* [ACTIVITY]
Print the records below exactly, with no pictures.

[Stored items from a collection]
+---+

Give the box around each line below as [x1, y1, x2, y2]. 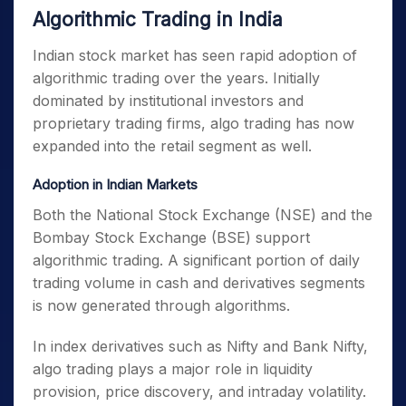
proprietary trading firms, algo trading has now [33, 114, 354, 132]
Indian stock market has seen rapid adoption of [33, 46, 357, 64]
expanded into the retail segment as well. [33, 137, 312, 155]
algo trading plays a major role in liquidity [33, 360, 313, 378]
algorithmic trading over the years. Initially [33, 69, 320, 87]
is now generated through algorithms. [33, 296, 290, 314]
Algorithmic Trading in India [33, 8, 283, 31]
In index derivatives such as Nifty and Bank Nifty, [33, 337, 368, 355]

+---+

* [OUTPUT FOR THIS TASK]
Give the box around each line below as [x1, y1, x2, y2]. 
proprietary trading firms, algo trading has now [33, 114, 354, 132]
Indian stock market has seen rapid adoption of [33, 46, 357, 64]
expanded into the retail segment as well. [33, 137, 312, 155]
algo trading plays a major role in liquidity [33, 360, 313, 378]
algorithmic trading over the years. Initially [33, 69, 320, 87]
is now generated through algorithms. [33, 296, 290, 314]
Algorithmic Trading in India [33, 8, 283, 31]
In index derivatives such as Nifty and Bank Nifty, [33, 337, 368, 355]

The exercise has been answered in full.